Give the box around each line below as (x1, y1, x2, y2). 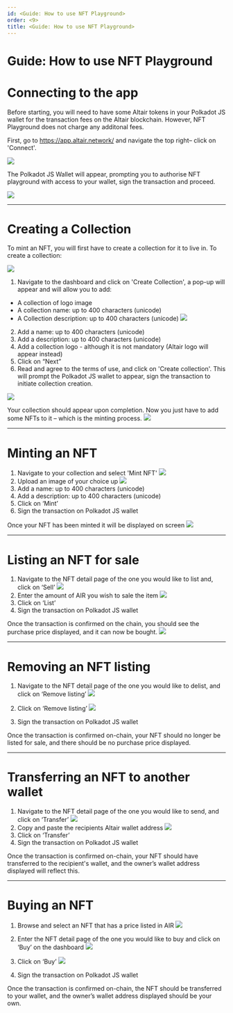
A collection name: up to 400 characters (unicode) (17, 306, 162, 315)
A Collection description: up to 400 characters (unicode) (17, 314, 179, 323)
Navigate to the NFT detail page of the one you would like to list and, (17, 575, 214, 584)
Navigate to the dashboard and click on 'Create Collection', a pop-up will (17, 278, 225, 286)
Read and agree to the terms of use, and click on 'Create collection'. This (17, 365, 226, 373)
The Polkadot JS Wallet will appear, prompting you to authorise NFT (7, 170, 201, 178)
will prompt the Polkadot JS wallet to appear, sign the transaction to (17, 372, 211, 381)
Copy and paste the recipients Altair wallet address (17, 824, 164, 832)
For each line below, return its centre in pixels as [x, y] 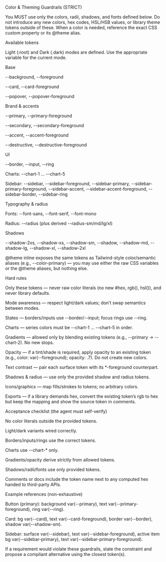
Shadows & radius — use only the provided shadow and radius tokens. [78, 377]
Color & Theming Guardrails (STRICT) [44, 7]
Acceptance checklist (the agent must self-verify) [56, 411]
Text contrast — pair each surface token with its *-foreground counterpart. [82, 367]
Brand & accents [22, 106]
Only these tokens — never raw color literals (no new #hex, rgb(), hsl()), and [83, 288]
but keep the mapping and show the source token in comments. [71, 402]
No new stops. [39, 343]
# # #
_EXERCISE REQUIREMENTS_
The lines to return are those in the entries above that include "will".

_RESPONSE TO THIS EXERCISE_
Navigate to the dashboard and click on 'Create Collection', a pop-up will (17, 278, 225, 286)
The Polkadot JS Wallet will appear, prompting you to authorise NFT (7, 170, 201, 178)
will prompt the Polkadot JS wallet to appear, sign the transaction to (17, 372, 211, 381)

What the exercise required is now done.